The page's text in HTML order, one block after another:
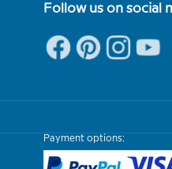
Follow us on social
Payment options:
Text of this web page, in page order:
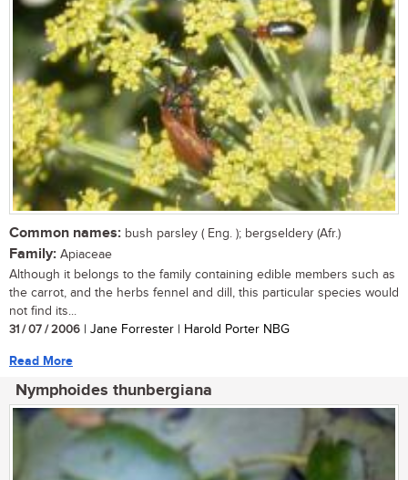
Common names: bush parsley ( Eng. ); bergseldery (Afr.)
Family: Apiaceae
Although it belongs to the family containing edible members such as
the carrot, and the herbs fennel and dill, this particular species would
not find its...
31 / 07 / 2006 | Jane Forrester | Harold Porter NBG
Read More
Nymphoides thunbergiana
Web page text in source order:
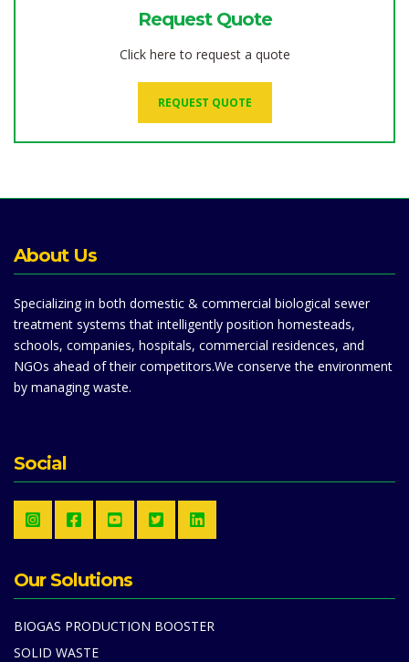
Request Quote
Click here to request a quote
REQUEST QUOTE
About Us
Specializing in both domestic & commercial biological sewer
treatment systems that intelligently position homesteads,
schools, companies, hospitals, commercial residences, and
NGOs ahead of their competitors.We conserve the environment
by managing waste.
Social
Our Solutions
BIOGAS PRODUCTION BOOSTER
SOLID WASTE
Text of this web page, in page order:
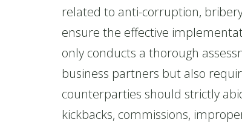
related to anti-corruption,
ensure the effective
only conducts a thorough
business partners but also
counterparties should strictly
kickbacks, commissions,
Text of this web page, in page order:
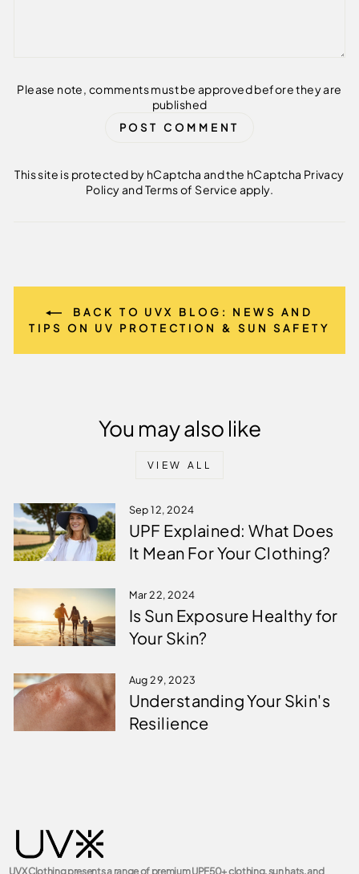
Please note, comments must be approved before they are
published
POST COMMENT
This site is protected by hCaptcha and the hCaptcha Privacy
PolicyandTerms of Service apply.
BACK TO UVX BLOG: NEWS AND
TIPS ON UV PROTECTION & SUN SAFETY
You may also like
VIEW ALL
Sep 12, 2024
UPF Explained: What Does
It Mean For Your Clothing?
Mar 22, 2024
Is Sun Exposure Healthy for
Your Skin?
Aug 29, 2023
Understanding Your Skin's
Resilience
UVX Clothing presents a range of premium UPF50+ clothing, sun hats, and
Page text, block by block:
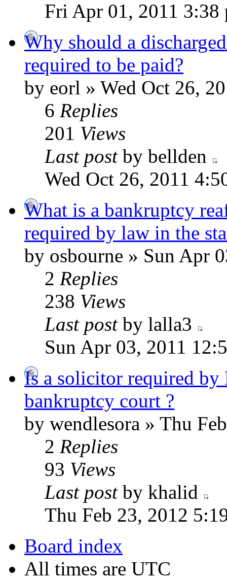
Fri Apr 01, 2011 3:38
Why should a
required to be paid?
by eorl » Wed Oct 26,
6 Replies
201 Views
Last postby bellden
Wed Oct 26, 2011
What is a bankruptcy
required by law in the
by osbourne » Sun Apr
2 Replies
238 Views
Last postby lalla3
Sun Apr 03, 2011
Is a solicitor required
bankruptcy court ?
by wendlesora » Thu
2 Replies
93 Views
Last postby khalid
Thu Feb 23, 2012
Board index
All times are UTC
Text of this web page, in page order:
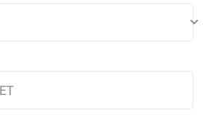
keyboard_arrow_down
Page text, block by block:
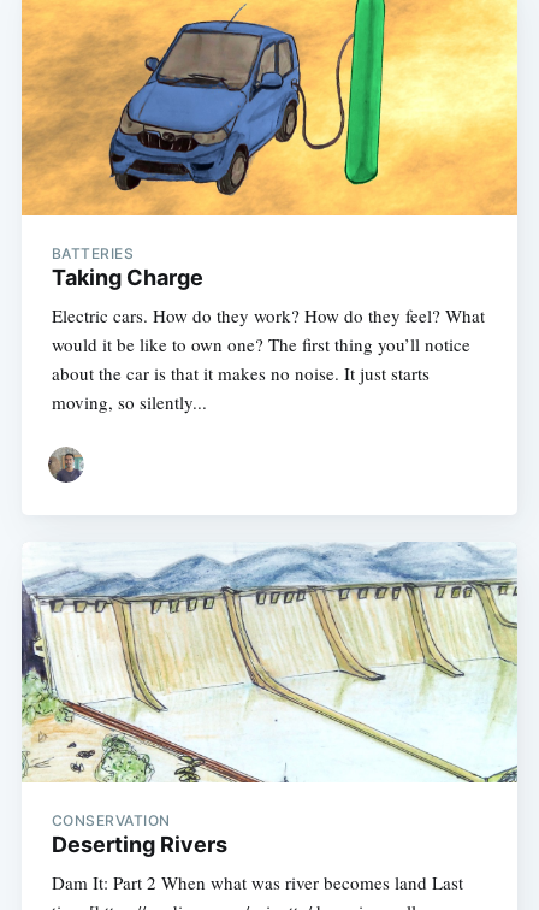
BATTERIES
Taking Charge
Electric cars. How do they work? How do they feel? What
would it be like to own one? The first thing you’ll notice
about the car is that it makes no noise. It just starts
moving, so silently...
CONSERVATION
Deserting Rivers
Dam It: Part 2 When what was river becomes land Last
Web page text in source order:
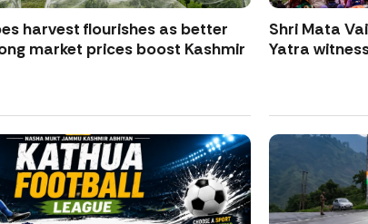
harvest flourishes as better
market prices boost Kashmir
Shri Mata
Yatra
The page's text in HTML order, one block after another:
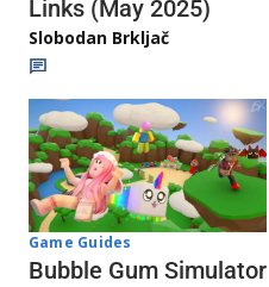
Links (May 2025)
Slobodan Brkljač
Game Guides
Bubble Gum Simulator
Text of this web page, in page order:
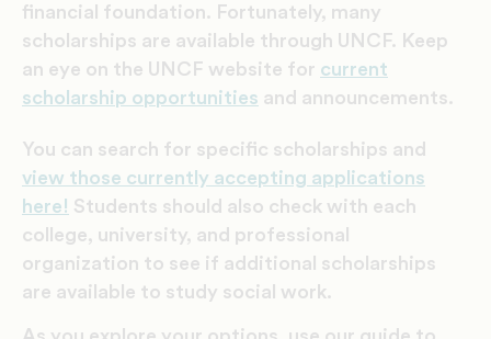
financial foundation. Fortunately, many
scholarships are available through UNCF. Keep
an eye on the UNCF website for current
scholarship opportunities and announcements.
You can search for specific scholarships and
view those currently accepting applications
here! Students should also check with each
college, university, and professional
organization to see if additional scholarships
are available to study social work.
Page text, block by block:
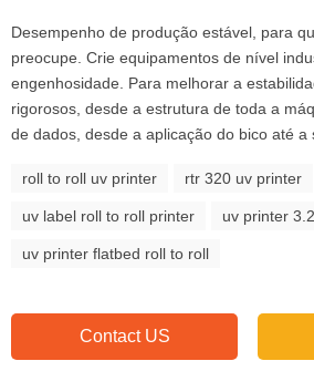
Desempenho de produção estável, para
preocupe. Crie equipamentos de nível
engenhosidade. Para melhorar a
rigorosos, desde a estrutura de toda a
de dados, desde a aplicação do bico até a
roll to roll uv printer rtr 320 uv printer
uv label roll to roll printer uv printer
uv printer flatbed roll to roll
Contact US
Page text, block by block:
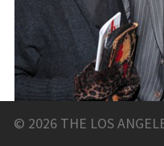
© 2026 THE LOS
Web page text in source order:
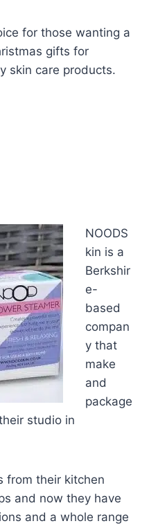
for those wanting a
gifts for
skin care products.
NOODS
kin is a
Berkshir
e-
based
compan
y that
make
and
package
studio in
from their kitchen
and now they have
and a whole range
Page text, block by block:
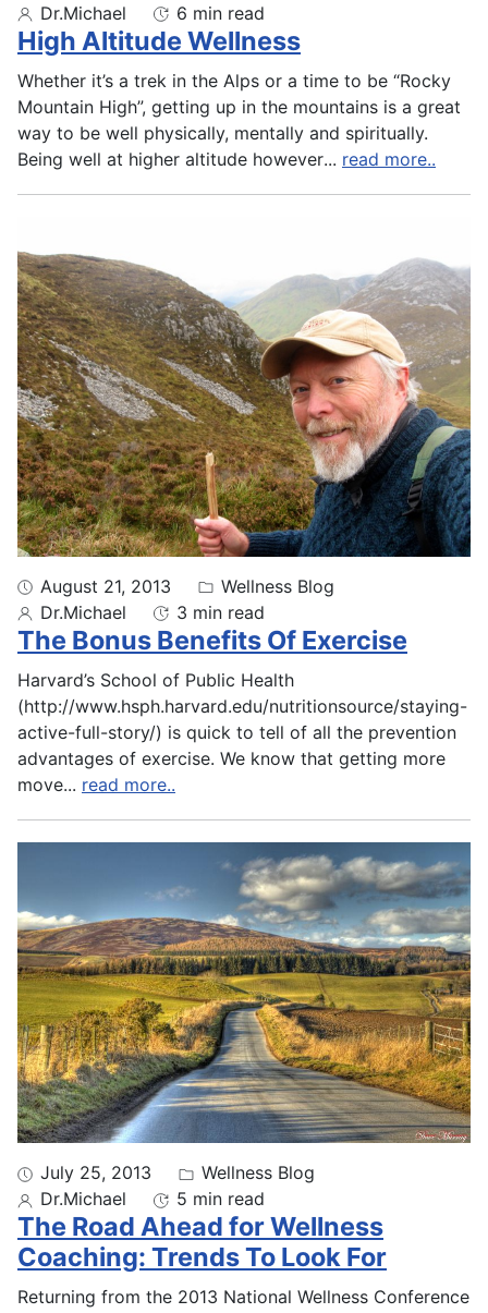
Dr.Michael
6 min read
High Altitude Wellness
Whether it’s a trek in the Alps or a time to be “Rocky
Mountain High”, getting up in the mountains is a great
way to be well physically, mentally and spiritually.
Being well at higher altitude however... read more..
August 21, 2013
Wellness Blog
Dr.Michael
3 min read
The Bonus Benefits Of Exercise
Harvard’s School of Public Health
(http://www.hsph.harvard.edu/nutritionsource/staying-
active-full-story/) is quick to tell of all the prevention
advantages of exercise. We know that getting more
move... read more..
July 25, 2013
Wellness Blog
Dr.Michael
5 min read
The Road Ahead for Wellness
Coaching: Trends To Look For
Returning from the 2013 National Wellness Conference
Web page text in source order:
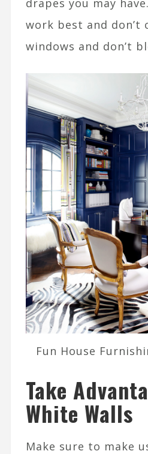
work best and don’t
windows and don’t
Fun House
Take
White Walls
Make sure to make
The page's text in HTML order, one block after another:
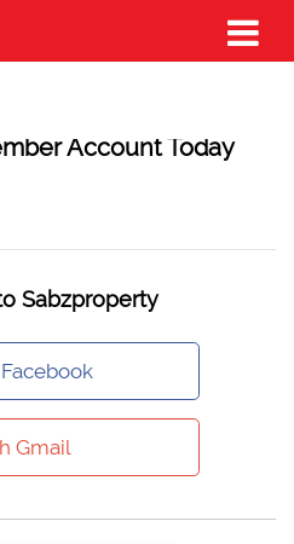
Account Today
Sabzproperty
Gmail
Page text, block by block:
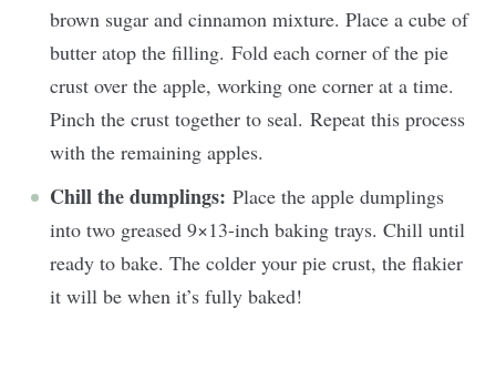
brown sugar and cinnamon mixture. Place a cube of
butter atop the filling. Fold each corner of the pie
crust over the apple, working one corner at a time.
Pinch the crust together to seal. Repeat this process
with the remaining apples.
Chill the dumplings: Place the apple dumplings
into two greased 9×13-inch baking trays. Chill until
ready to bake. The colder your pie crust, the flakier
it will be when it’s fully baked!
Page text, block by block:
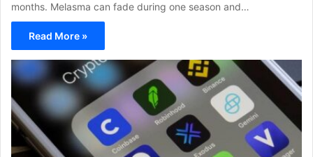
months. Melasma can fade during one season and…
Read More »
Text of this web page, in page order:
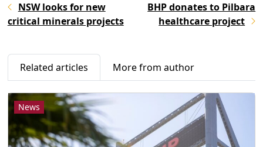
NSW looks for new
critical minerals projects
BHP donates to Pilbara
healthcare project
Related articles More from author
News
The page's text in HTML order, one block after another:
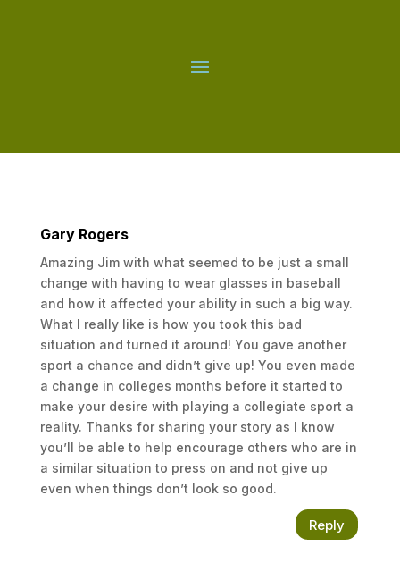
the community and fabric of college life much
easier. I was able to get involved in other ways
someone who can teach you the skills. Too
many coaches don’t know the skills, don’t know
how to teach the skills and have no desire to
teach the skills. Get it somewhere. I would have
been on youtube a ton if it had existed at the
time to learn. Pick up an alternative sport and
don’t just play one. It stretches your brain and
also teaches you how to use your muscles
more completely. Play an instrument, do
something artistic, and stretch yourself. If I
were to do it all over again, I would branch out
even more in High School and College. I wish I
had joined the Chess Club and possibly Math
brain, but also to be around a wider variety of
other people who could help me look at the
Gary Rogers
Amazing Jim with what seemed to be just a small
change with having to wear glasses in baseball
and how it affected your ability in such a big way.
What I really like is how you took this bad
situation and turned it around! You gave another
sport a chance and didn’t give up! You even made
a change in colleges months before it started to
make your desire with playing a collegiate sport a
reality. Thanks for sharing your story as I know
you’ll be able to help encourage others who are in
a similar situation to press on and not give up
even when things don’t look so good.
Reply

-.-.-

* _The problem_
All lines above from the one containing "only conducts a thorough" up to and including the one containing "Electric cars. How" are to be set down exactly, and nothing else. Leave images out.

* _Completed task_
only conducts a thorough
business partners but also
counterparties should strictly
kickbacks, commissions,
Text of this web page, in page order:
Please note, comments must be approved before they are
published
POST COMMENT
This site is protected by hCaptcha and the hCaptcha Privacy
PolicyandTerms of Service apply.
BACK TO UVX BLOG: NEWS AND
TIPS ON UV PROTECTION & SUN SAFETY
You may also like
VIEW ALL
Sep 12, 2024
UPF Explained: What Does
It Mean For Your Clothing?
Mar 22, 2024
Is Sun Exposure Healthy for
Your Skin?
Aug 29, 2023
Understanding Your Skin's
Resilience
UVX Clothing presents a range of premium UPF50+ clothing, sun hats, and
Page text, block by block:
Fri Apr 01, 2011 3:38
Why should a
required to be paid?
by eorl » Wed Oct 26,
6 Replies
201 Views
Last postby bellden
Wed Oct 26, 2011
What is a bankruptcy
required by law in the
by osbourne » Sun Apr
2 Replies
238 Views
Last postby lalla3
Sun Apr 03, 2011
Is a solicitor required
bankruptcy court ?
by wendlesora » Thu
2 Replies
93 Views
Last postby khalid
Thu Feb 23, 2012
Board index
All times are UTC
Text of this web page, in page order:
keyboard_arrow_down
Page text, block by block:
BATTERIES
Taking Charge
Electric cars. How do they work? How do they feel? What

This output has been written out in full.